The not-too-distant future of driving: When cars can talk, crashes may be avoided

By Ashley Halsey III,April 10, 2012

Fender benders, rear-enders and those three-car pileups that back up traffic may be going the way of the buggy whip.

Within a few years, cars whizzing down the highway will begin chatting among themselves. Once they all are equipped to join the conversation, every car will know the speed, distance and direction of every other car close enough to pose a risk.

Are cars slowing abruptly just beyond that tractor-trailer you can’t see around? You may get an alert, but if there’s no time for discussion, you may just feel your brakes squeeze on. A speeding pickup truck seems likely to run the red light as you approach the intersection? Your car may decide to stop rather than put you in danger.
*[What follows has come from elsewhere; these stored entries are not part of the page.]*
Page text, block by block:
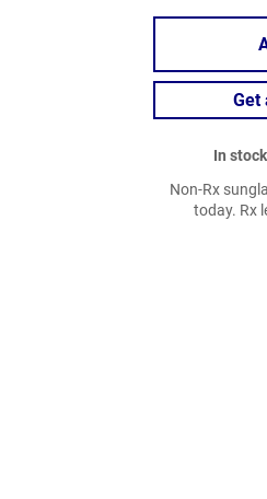
Get
In stock
Non-Rx
today. Rx
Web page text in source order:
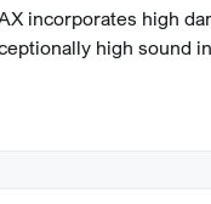
incorporates high
high sound
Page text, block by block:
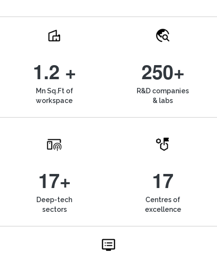
1.2 +
Mn Sq.Ft of
workspace
250+
R&D companies
& labs
17+
Deep-tech
sectors
17
Centres of
excellence

Just as it has changed so many other aspects of life, wireless technology is about to revolutionize the way we drive.

“This is really a game-changing technology that could help cars from crashing into one another,” said Christopher Poe, assistant director at the Texas Transportation Institute. “You, in essence, could help prevent two cars from ever colliding, that being the ultimate goal.”

The concept is fairly simple. All cars will be equipped with short-range transmitters that use dedicated bandwidth to send information 10 times per second about where they are and what they are doing. The transmitters also will receive and make sense of the same information from every other vehicle within range.

The car will decide whether to give a heads-up to the driver or take appropriate defensive action itself. A driver alert could be a verbal warning, a seat vibration or a slight jerk on the seat belt.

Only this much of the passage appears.